Para los solicitantes de asilo que ya estaban en Europa, Bruselas proponía una fórmula de reparto teniendo en cuenta el PIB, la población, la tasa de paro y los esfuerzos previos de cada país. Así, por ejemplo, Alemania debería asumir el 18,42% de una cantidad entonces no determinada. Francia, el 14,17%; Italia, el 11,85%; España, el 9,1%, etc. La propuesta encontró reticencias inmediatamente. España, por ejemplo, objetaba, regateando por unas decenas de personas, que la fórmula debía ponderar más la tasa de desempleo de los países. Los del Este, por razones puramente ideológicas, se negaban a que fuera la Comisión la que tuviese la última palabra sobre quién tiene derecho a ir a un país. Hubo choque, pero en julio, al final y sin consenso, los ministros dieron el ok.

En verano la situación fue a peor. Las llegadas se multiplicaron y a pesar de las objeciones, del enconamiento político, el equipo de Jean-Claude Juncker redobló su apuesta: de 60.000 personas pasó a proponer cuotas para 120.000. La UE quería consenso y hubo división. Quería solidaridad y encontró un enquistamiento. Sin unanimidad, teniendo que votar en un tema crítico, y con la posición en contra de Hungría, Rumanía, República Checa y Eslovaquia, se logró sacar adelante la idea, pero a un precio muy alto.

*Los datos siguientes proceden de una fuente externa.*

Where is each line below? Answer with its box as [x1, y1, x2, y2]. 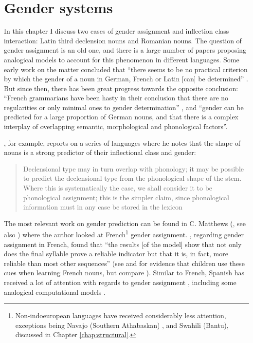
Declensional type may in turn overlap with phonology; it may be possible [23, 163, 244, 173]
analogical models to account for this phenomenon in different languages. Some [4, 54, 239, 64]
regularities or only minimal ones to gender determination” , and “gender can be [4, 102, 244, 112]
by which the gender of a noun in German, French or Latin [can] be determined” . [4, 74, 248, 84]
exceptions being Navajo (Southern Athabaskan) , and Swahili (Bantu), [15, 320, 229, 330]
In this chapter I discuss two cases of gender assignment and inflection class [4, 26, 229, 36]
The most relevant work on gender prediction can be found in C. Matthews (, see [4, 218, 246, 228]
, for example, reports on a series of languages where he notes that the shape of [4, 137, 240, 148]
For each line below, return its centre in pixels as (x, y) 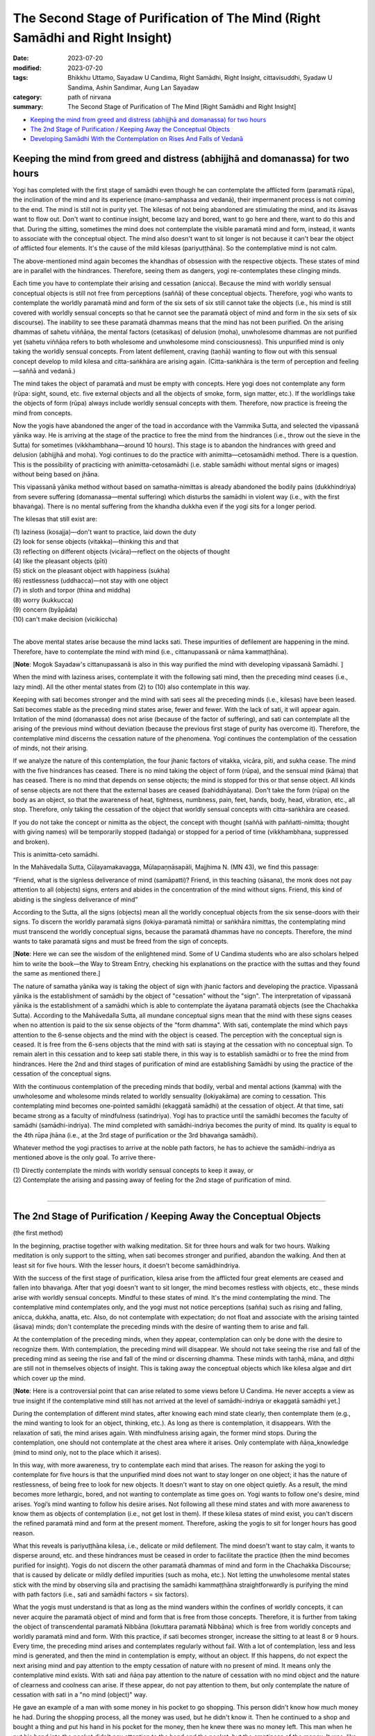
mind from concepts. (43, 412)
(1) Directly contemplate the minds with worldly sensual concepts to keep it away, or (133, 1170)
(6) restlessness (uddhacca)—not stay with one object (91, 581)
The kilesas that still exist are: (55, 519)
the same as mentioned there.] (57, 974)
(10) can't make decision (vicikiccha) (65, 619)
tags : (20, 78)
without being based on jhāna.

Europa nunca se ha recuperado de aquello. La crisis griega, también en 2015, había dejado sus cicatrices. Quedó claro en julio de ese año que el euro no era sagrado. Las fórmulas y los códigos tradicionales entre colegas se vieron afectados. Alemania, por ejemplo, azuzó a los países pequeños, a los del Este y a los bálticos contra Atenas, para no ser siempre ella la mala de la película. Berlín midió mal. Cuando poco después Angela Merkel impulsó sus ideas migratorias primero, y quiso imponerlas después, no pudo. Salió escaldada porque aquellos a los que poco antes su ministro de Economía había convencido de que eran importantes, de que tenían que ser escuchados, que su voz contaba y debía ser respetada, se lo habían creído de verdad.

Simultáneamente, y ante unas instituciones europeas que no comprendían ni por asomo el fenómeno que se estaba produciendo, se iba cociendo una transformación sin precedentes por todo el continente. En la mentalidad, en la sociedad civil, en los votantes. El miedo, el recelo y el rechazo se impusieron y la cuestión migratoria, identitaria y nacional pasó a ser la principal. Ante el inmovilismo y la impotencia de quienes vagamente percibían una deriva pero, parapetados en las etiquetas y demasiado ocupados en definir y poco en desmontar, no acertaban a perfilar una estrategia, una defensa o un contraataque.

En lugares como España, sin representación parlamentaria de la extrema derecha, sin partidos o voces euroescépticas, sin analistas en los medios de comunicación con ideas “extremistas” para nuestros estándares, permanecimos ajenos durante años, ciegos, ante un debate poderosísimo, e intenso, que ha transformado Europa y que ha definido la campaña electoral en más de quince países. En Francia, Alemania, Países Bajos, Estonia, Italia, Eslovenia, República Checa, Eslovaquia y hasta en Suecia, último oasis de un modelo que se extingue. Sin embargo, ahora, en unas pocas semanas, los españoles lo hemos comprendido rápidamente.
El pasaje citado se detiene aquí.